## Action item
Retype, word for word, the lines from the first line of the entries through the line that holds "title : Introduction (9, 13, 88, 23)"; leave out the pictures.

## Extracted records
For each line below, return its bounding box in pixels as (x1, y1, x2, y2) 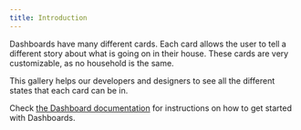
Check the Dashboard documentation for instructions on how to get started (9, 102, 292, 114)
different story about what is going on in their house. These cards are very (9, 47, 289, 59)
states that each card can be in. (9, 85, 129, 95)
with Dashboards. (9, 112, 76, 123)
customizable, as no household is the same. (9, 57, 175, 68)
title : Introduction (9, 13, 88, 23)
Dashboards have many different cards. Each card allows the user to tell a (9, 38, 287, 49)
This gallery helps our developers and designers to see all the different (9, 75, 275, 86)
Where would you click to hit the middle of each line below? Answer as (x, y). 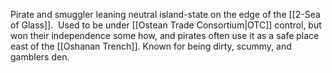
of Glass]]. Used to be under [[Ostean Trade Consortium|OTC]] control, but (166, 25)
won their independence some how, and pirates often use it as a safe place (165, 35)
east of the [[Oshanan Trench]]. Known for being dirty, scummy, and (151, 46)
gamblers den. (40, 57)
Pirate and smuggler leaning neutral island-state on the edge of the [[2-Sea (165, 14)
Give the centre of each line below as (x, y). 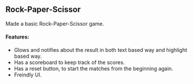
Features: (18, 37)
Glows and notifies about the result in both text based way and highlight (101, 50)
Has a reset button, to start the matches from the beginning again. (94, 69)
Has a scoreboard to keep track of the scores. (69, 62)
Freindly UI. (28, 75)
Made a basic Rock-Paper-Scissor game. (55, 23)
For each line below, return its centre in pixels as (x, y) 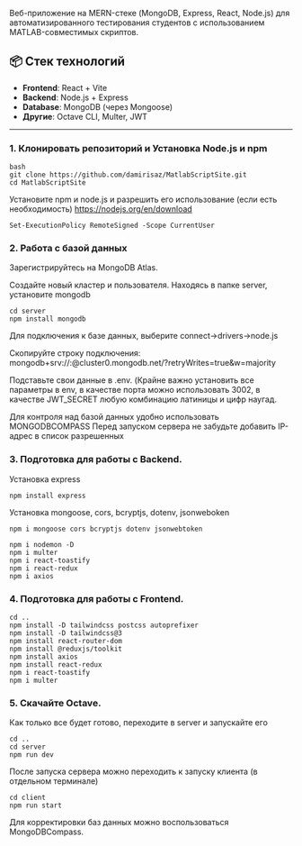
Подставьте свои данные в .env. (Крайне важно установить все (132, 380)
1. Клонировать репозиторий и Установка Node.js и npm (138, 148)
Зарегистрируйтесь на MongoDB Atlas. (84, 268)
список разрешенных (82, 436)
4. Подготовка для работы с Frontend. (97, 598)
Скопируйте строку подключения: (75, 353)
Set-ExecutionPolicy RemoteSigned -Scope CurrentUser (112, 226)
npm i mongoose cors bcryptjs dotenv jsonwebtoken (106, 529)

## Exercise response
For each line below, return its bounding box in pixels as (x1, y1, x2, y2) 
Check the Dashboard documentation for instructions on how to get started (9, 102, 292, 114)
different story about what is going on in their house. These cards are very (9, 47, 289, 59)
states that each card can be in. (9, 85, 129, 95)
with Dashboards. (9, 112, 76, 123)
customizable, as no household is the same. (9, 57, 175, 68)
title : Introduction (9, 13, 88, 23)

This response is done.